Es ist verstörend, mit welcher Selbstverständlichkeit der Begriff „Festung Europa“ aus der negativen in eine positive Verwendung übertragen wurde. Kommentar von Heinz Niederleitner
Noch vor wenigen Monaten kritisierte man damit jene, die glaubten, Europa vor den Flüchtlingsproblemen der Welt abkapseln zu können. Jetzt erhofft man sich davon „Rettung“ in der Flüchtlingskrise. Dass Politiker wie die Innenministerin diesen Begriff derzeit verwenden, hat vermutlich damit zu tun, dass sie sich ein Sicherheitsgefühl in der Bevölkerung erhoffen, welches von solch einer Wortwahl ausgeht.

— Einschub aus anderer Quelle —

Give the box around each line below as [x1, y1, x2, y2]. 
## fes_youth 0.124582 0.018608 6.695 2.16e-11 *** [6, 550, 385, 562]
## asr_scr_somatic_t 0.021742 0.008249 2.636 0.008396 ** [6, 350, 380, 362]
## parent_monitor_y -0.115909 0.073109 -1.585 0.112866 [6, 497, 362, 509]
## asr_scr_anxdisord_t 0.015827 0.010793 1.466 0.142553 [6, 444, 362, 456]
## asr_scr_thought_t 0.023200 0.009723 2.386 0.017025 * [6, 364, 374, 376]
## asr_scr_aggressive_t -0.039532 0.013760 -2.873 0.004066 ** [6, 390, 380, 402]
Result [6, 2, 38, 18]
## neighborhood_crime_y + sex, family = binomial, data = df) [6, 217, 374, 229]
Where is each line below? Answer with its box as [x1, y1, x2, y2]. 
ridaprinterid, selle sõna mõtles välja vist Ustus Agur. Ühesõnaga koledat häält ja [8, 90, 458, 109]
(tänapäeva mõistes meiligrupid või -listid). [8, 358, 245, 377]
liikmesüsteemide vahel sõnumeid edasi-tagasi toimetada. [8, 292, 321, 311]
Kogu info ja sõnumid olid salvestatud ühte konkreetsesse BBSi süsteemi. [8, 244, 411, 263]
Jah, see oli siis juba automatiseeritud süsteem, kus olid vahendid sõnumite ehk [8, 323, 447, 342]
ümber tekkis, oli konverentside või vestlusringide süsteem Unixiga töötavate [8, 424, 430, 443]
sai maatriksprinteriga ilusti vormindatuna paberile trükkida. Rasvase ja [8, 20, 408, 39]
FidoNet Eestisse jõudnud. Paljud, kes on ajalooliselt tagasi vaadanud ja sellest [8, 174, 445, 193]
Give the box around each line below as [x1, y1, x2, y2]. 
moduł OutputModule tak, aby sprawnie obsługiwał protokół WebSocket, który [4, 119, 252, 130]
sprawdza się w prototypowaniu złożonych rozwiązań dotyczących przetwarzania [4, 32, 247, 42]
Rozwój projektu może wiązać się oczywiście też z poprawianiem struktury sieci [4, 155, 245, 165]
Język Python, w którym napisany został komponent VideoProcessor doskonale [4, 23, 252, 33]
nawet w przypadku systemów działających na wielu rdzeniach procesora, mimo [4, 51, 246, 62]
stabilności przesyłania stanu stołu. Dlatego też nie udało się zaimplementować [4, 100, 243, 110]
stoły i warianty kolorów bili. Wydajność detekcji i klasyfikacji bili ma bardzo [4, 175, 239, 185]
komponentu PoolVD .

Interessant ist aber, dass dabei andere Aspekte des sprachlichen Bildes untergehen: „Festungen“ bieten nicht nur Schutz, sie können auch „Gefängnisse“ werden. Es geht nicht nur darum, dass wir 27 Jahre nach dem Fall des Eisernen Vorhangs die Bewegungsfreiheit in Europa durch Kontrollen und Zäune einschränken. Es geht auch um eine geistige Einigelung, die sich in der Annahme zeigt, wir könnten globale Probleme aussperren. Denn wenn wir schon so unpassend (Flüchtlinge sind keine Belagerer!) mit einem militärischen Begriff hantieren, sei erinnert: Festungen bieten bestenfalls Schutz auf Zeit. Dass es plötzlich keine Flüchtlinge mehr gibt, ist nicht abzusehen. Und dass die umstrittene Vereinbarung der EU mit der Türkei eine langfristige Hilfe ist, darf bezweifelt werden. Die „Festungssicherheit“ kann offenbar sehr trügerisch sein.